Fujian Province University Key Laboratory of Computation Science, School of Mathematical Sciences, Huaqiao University, 362021, Quanzhou, Fujian, PR China; School of Mathematics and Statistics, Central South University, 410083, Changsha, Hunan, PR China.
Changsha University of Science and Technology, 410014, Changsha, Hunan, PR China; College of Mathematics and Econometrics, Hunan University, 410082, Changsha, Hunan, PR China.
Neural Netw. 2018 Aug;104:80-92. doi: 10.1016/j.neunet.2018.04.006. Epub 2018 Apr 21.

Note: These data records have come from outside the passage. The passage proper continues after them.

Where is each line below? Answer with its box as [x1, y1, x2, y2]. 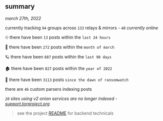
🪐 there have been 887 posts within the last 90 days [5, 54, 112, 60]
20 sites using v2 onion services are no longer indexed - [5, 96, 118, 101]
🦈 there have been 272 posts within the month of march [5, 44, 115, 50]
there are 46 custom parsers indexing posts [5, 86, 92, 92]
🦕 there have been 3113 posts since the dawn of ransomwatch [5, 77, 129, 82]
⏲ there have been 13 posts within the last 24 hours [5, 34, 111, 40]
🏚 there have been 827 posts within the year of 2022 [5, 65, 112, 71]
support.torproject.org [5, 101, 50, 106]
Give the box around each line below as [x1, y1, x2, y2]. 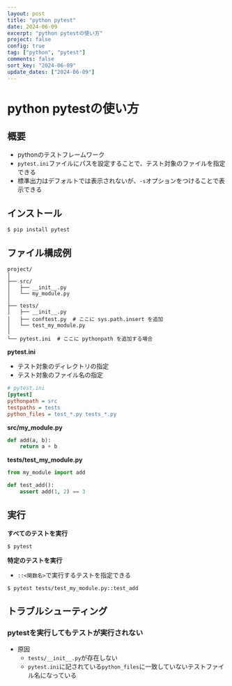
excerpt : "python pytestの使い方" [7, 29, 103, 37]
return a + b [20, 443, 58, 450]
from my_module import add [7, 469, 86, 476]
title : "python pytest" [7, 17, 77, 24]
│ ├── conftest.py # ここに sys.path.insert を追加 [7, 316, 164, 323]
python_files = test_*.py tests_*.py [7, 410, 117, 418]
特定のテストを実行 [7, 556, 63, 564]
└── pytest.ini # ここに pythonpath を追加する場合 [7, 336, 153, 343]
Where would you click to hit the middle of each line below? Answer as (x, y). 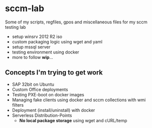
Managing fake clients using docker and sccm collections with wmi (79, 100)
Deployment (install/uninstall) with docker (53, 110)
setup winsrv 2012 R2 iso (37, 37)
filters (18, 105)
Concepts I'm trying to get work (54, 73)
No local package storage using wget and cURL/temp (73, 120)
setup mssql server (31, 47)
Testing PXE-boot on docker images (48, 94)

In this article, generalized pinning synchronization problem is investigated for a class of Cohen-Grossberg neural networks with discontinuous neuron activations and mixed delays. By designing generalized pinning state-feedback and adaptive controllers, several criteria for global exponential synchronization and global asymptotical synchronization of the drive-response based system are obtained in view of non-smooth analysis theory with generalized Lyapunov functional method, in which first pinning the neurons with very small self-inhibition and small amplification functions is pointed out. Some numerical examples are given to illustrate the feasibility of the obtained results.
本文研究了一类具有不连续神经元激活和混合时滞的 Cohen-Grossberg 神经网络的广义钉扎同步问题。通过设计广义钉扎状态反馈和自适应控制器,利用广义 Lyapunov 泛函方法和非光滑分析理论,针对基于驱动-响应的系统,给出了全局指数同步和全局渐近同步的几个准则,其中指出了首先对具有非常小的自抑制和小放大函数的神经元进行钉扎。给出了一些数值例子来说明所得到的结果的可行性。